CSE630 Homework 6: Reinforcement learning

Due: Must be submitted by Friday, June 3 at 11:59 PM
1 point late penalty for each minute late

Submit instructions:

Write up all of your answers in a text editor so that it can be submitted electronically. Put all of the files you want to submit in a directory on STDSUN, and submit it using the command:

> submit c630aa lab6 (lab6_dir)

Where lab6_dir is the directory containing the files you want to submit.

General problem description

In this homework, you have two options: you can treat this as a pencil-and-paper exercise, or as a programming assignment. If you successfully complete this homework (both parts) as a programming assignment, it will be worth an extra 25 bonus points.

A transportation pod has appeared and you get inside. There are three buttons on the control panel: scarlet, gray, and black. If you press one of these buttons it will take you to a place on campus. Some places have a reward: +1 if it's a good place, -1 if it's a bad place. Obviously you want to learn to get to the good places and avoid the bad ones. Any other state has a reward of -.04 (i.e. the agent would like to get to a positive reward rather than hanging around in the environment. Your job is to get an agent to figure out what's the right button to press at every place that the machine goes to (in this case, 10 places). In other words, you want to find the optimal policy from all states.

You should use the Bellman update equation (17.6) to perform value iteration, i.e.:

U(s,i+1) <-- R(s) + gamma * maxa sums' T(s,a,s')U(s',i)

where U(s,i) is the utility of state s at iteration i, R(s) is the reward in state s, T is the transition probability from s to s' given action a.
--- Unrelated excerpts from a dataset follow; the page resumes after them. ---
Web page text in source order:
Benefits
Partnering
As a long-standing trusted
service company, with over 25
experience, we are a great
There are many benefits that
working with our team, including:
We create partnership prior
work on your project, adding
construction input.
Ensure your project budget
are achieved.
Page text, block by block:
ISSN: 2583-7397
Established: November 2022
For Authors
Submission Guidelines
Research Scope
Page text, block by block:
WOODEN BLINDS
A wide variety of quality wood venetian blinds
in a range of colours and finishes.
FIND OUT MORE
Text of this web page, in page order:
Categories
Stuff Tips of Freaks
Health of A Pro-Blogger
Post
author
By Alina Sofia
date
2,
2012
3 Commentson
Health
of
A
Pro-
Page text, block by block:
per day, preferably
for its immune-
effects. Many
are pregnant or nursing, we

Assume that gamma=1 for these problems.

Problem 1

Problem 1 is a world with deterministic actions, meaning that if you do action a in state s, it will lead to some state s' with probability 1 and for all other states, probability 0. Thus T(s,a,s') = 1 for that state s'.
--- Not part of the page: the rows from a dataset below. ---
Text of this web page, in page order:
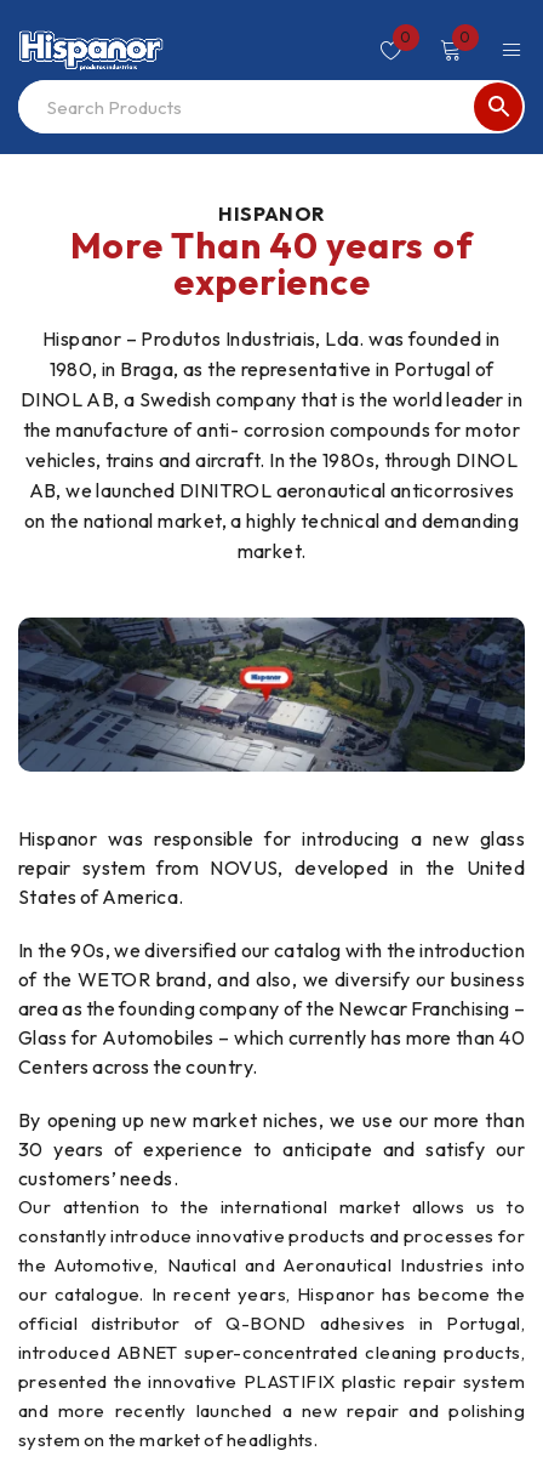
0 0
HISPANOR
More Than 40 years of
experience
Hispanor – Produtos Industriais, Lda. was founded in
1980, in Braga, as the representative in Portugal of
DINOL AB, a Swedish company that is the world leader in
the manufacture of anti- corrosion compounds for motor
vehicles, trains and aircraft. In the 1980s, through DINOL
AB, we launched DINITROL aeronautical anticorrosives
on the national market, a highly technical and demanding
market.
Hispanor was responsible for introducing a new glass
repair system from NOVUS, developed in the United
States of America.
In the 90s, we diversified our catalog with the introduction
of the WETOR brand, and also, we diversify our business
area as the founding company of the Newcar Franchising –
Glass for Automobiles – which currently has more than 40
Centers across the country.
By opening up new market niches, we use our more than
30 years of experience to anticipate and satisfy our
customers’ needs.
Our attention to the international market allows us to
constantly introduce innovative products and processes for
the Automotive, Nautical and Aeronautical Industries into
our catalogue. In recent years, Hispanor has become the
official distributor of Q-BOND adhesives in Portugal,
introduced ABNET super-concentrated cleaning products,
presented the innovative PLASTIFIX plastic repair system
and more recently launched a new repair and polishing
system on the market of headlights.

Use the following algorithm (based on value iteration) to compute the utilities by exploring the space. You will need to keep track of the utilities of the states you encounter.

You should record each state you are in, the "best action" and the updates you make to the utility. For example, if you are in state 1 (which has reward -.04) and the "Blue" action takes you to state 2 (which has utility -.02) and the "Red" action takes you to state 3 (which has utility -.05):

State: 1  Best: Blue  Utility(1)= -.04 + (1*-.02) = -.06 

You may choose to do this via a computer program, in which case you should output this information as well as turn in the code. Here are the descriptions for each state and the transition table for the states. The description file has the following format:
statenumber,place name,image file,reward,comment
You only care aboue the statenumber and reward (possibly the place name as well). The transitions file has the format:
transition_from_state,action,transition_to_state1,prob1,transition_to_state2,prob2,...
For this first problem, the actions are deterministic, so prob1 should be 1.0 and there won't be other states that are transitioned to.

The result you compute should have for each state the utility and policy for that state:

Results
-------
State 1: Utility=0.2 Policy=Blue
State 2: Utility=0.3 Policy=Red
...

(This example may or may not be related to the actual best policy; it's just for demonstation.)

Example

We've created a related example to show you what the output should look like. Note that the reward structure is slightly different here. (You may find it easier to have two browser windows open at once to look at what's going on.)

Problem 2

Problem 2 uses the same state space, but now when you choose an action, it is non-deterministic. The probabilities of reaching each state are shown by the action link. The probabilities do not change over time.

Now, when you do the Bellman updates, there may be more than one state in the summation. The transition probabilities T(s,a,s') are given by the actions on the web page.

Again, if you want to do this in a computer program, the transition tables for problem 2 are here.

Write up your answers in the same way: record all of the states you visit and the utility updates, and then the final utilities/policy.